BRÉSIL
Indicateurs et conjoncture
La croissance économique devrait ralentir à 2% en 2025, après 3,4% en 2024. L’activité a été plus dynamique que prévu l’an dernier, portée par la consommation des ménages, stimulée à son tour par un marché du travail robuste (chômage à 6,2%), la revalorisation des prestations sociales et la hausse des revenus. Cependant, des signes d’essoufflement sont déjà visibles, sous l’effet d’un resserrement monétaire agressif destiné à contenir une inflation persistante (5,5% attendus en 2025), en grande partie alimentée par une politique de stimulation de la demande. La Banque centrale a ainsi relevé son taux directeur à 14,75% en mai, alourdissant le fardeau de la dette publique (8% du PIB en 2024, contre 6,6% en 2023). Dans ce contexte, l’objectif budgétaire du gouvernement d’un déficit primaire nul ne suffit plus à enrayer la trajectoire ascendante de la dette, attendue à 92% du PIB d’ici fin 2025, un niveau préoccupant pour un pays émergent pratiquant un tel niveau de taux d’intérêt. Ce scénario pèse également sur l’activité économique et freine les investissements productifs, pourtant essentiel pour soutenir une croissance durable et sans pressions inflationnistes.

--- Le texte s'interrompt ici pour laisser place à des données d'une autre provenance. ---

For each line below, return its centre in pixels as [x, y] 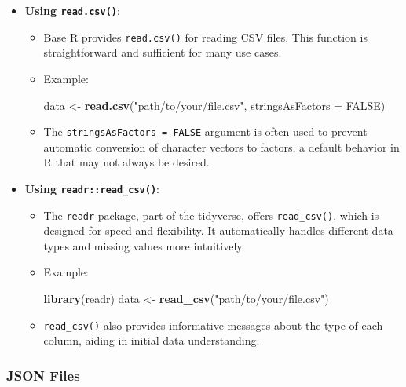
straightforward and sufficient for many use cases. [163, 52]
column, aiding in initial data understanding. [152, 340]
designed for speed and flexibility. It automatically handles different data [218, 230]
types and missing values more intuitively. [144, 245]
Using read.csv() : [72, 10]
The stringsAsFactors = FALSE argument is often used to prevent [205, 131]
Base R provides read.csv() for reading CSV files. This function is [205, 37]
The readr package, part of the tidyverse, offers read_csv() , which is [211, 215]
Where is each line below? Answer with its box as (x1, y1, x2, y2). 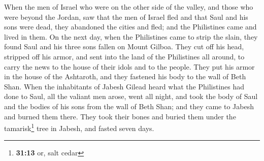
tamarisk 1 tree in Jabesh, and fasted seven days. (4, 121, 154, 133)
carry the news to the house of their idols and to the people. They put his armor (4, 61, 255, 72)
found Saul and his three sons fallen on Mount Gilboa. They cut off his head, (4, 41, 244, 52)
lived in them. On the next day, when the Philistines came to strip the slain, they (4, 31, 258, 42)
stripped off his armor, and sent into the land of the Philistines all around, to (4, 51, 245, 61)
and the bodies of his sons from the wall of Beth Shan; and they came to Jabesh (4, 101, 254, 111)
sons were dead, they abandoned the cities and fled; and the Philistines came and (4, 21, 257, 32)
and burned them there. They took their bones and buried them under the (4, 111, 236, 121)
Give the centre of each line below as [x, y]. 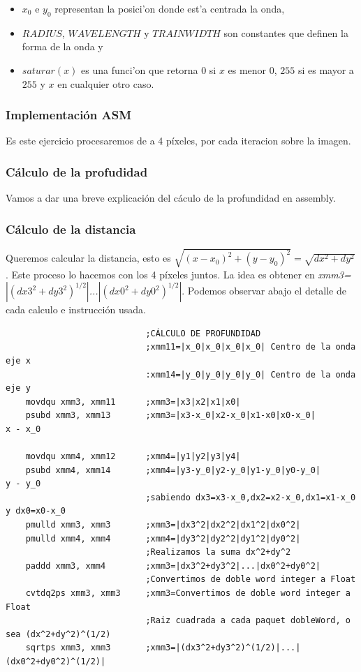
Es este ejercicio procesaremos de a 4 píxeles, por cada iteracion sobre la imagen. [178, 141]
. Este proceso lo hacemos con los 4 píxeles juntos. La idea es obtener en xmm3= [178, 274]
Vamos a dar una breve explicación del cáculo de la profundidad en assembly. [171, 198]
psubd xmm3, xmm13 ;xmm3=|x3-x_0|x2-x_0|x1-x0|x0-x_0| [170, 416]
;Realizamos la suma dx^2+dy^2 [218, 552]
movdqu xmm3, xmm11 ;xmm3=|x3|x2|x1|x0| [133, 402]
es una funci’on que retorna [140, 69]
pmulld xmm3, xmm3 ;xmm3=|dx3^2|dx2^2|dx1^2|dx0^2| [163, 525]
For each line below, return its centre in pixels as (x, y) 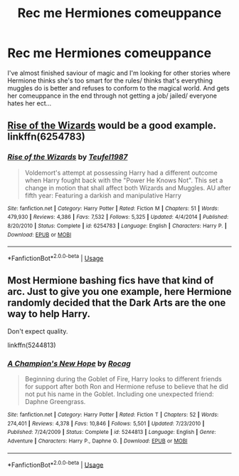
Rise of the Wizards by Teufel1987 (68, 157)
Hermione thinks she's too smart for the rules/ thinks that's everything (110, 81)
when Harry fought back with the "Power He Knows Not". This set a (124, 180)
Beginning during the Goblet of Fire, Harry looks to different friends (123, 379)
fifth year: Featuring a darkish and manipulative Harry (103, 195)
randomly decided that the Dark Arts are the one (117, 303)
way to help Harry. (49, 314)
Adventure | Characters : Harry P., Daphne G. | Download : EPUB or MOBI (97, 441)
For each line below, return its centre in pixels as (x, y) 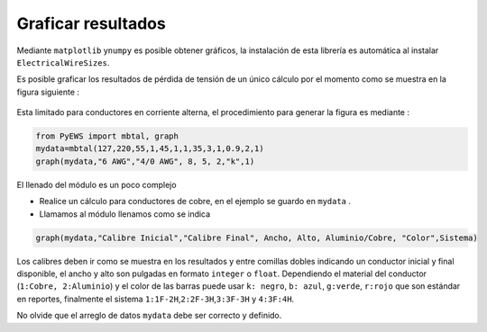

1. Le PIB devrait ralentir en 2025, après les bonnes performances des années précédentes.
La croissance de l'économie brésilienne devrait ralentir à 2% en 2025, selon les dernières projections des marchés et du FMI. Elle a atteint 3,4% en 2024, un chiffre légèrement en deçà des attentes (3,5%), mais nettement supérieur aux prévisions du début d’année (1,5%). L’activité a été principalement portée par les services (+3,7%) et, dans une moindre mesure, par l’industrie (+3,3%). L’agriculture a enregistré une contraction (-3,2%), pénalisée par des conditions climatiques défavorables. Du côté de la demande, l’investissement présente la croissance la plus forte (7,3%), constituant le deuxième principal contributeur à la croissance. Il a été soutenu notamment par le programme d’investissement fédéral Novo PAC, qui vise à mobiliser 1 700 Md BRL (285 Md EUR) en fonds publics et privés sur 4 ans. La part des investissements dans le PIB a ainsi augmenté à 17%.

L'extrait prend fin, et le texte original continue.